WHAT YOU HAVE TO DO » Using the records below, write out again exactly the lines that begin at the line containing "All-American." and end at the line containing "Las Raíces de", and no other lines.
[MATERIAL PROVIDED — start]
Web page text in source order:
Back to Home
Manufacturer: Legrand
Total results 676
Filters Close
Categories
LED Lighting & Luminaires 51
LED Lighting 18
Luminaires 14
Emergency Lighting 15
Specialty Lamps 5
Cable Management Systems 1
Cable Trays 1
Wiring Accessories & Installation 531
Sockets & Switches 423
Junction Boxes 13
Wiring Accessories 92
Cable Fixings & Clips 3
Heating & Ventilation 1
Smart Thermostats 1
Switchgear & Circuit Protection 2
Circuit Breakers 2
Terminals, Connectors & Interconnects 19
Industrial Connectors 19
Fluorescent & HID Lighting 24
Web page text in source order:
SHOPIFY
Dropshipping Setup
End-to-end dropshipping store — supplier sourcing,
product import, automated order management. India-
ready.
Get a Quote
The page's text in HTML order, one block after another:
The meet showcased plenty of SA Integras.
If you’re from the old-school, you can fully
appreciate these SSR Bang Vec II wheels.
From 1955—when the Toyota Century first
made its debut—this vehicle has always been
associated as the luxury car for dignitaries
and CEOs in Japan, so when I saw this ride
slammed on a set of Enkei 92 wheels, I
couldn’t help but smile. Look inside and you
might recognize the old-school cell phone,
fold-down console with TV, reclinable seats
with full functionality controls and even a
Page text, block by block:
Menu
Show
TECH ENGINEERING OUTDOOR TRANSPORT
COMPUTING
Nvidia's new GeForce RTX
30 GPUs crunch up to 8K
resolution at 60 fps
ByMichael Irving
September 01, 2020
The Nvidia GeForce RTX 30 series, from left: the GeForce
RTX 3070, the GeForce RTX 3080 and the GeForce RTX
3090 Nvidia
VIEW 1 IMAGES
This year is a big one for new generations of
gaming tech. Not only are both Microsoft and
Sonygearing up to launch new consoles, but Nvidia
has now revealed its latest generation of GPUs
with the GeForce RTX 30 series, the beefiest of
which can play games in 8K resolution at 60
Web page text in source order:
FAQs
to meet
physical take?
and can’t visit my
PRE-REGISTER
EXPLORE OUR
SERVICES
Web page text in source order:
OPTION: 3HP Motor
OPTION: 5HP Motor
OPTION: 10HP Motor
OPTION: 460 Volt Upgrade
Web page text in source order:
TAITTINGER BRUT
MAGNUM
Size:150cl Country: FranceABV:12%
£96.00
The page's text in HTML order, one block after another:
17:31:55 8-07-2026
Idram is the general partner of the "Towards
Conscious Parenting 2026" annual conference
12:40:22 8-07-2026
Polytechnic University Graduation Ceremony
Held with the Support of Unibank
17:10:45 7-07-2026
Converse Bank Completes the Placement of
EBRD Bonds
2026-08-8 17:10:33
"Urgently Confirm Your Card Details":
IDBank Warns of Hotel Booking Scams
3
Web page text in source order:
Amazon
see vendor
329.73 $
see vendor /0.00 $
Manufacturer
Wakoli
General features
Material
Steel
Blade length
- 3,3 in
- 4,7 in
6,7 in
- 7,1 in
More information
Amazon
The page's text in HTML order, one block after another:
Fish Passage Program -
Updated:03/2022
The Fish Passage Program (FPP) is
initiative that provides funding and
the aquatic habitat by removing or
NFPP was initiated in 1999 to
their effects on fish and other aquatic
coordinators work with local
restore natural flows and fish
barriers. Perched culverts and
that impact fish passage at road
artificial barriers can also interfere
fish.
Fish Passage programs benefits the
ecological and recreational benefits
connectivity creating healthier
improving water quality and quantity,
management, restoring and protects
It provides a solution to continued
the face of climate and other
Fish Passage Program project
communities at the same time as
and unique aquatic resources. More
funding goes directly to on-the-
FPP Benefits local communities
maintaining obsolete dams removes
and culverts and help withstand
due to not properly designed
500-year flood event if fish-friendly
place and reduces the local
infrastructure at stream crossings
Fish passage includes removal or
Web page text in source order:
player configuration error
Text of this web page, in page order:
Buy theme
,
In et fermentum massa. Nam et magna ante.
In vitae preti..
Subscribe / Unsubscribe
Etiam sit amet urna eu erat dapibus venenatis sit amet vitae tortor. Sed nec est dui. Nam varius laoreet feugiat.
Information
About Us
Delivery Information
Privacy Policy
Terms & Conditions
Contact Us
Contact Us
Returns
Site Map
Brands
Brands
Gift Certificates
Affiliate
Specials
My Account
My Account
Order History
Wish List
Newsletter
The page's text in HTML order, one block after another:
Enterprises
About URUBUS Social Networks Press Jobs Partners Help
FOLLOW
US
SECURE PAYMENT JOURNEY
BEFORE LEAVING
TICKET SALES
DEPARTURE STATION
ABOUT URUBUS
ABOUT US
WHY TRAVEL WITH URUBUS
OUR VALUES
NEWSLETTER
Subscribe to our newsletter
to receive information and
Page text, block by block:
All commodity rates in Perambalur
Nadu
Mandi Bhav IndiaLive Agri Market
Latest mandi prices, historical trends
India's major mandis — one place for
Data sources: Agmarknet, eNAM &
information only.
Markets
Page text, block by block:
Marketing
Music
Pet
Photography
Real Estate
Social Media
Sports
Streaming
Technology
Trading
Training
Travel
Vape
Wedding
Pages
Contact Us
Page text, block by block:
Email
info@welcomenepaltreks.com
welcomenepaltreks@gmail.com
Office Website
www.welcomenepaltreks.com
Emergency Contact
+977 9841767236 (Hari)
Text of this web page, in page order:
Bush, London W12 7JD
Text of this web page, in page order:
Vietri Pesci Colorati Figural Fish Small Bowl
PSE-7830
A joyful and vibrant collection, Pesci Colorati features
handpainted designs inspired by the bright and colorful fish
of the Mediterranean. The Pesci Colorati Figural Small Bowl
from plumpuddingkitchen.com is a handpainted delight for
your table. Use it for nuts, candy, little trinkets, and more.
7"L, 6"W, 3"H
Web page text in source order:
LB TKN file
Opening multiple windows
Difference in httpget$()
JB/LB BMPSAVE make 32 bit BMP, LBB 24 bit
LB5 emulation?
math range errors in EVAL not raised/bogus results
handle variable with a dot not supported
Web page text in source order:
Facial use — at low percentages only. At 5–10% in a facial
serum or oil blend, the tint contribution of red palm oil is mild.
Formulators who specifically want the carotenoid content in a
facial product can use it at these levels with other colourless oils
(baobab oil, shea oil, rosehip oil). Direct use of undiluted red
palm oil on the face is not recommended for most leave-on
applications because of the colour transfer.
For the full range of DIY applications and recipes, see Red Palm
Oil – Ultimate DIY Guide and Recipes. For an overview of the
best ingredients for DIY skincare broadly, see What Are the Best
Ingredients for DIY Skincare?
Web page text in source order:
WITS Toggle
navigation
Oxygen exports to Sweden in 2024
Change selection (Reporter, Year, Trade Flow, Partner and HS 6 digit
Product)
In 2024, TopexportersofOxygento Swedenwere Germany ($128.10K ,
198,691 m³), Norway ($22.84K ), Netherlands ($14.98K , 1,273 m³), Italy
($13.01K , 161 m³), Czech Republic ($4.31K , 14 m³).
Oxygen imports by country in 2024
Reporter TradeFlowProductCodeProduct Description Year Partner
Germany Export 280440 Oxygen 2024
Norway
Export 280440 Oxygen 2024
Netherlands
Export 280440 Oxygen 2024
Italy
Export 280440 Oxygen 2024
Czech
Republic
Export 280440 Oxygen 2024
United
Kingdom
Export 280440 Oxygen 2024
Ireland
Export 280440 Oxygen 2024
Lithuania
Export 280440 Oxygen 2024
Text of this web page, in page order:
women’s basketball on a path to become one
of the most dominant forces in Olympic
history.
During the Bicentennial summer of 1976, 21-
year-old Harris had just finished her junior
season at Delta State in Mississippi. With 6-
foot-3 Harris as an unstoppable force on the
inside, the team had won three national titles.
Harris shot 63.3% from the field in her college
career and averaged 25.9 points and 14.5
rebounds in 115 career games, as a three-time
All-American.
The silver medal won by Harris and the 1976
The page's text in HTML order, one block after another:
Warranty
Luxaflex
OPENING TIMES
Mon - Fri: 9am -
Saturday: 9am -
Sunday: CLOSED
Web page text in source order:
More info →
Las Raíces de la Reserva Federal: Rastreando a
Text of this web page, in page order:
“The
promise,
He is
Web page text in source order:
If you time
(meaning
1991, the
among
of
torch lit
[MATERIAL PROVIDED — finish]
SOLVED PROBLEM »
All-American.
The silver medal won by Harris and the 1976
The page's text in HTML order, one block after another:
Warranty
Luxaflex
OPENING TIMES
Mon - Fri: 9am -
Saturday: 9am -
Sunday: CLOSED
Web page text in source order:
More info →
Las Raíces de la Reserva Federal: Rastreando a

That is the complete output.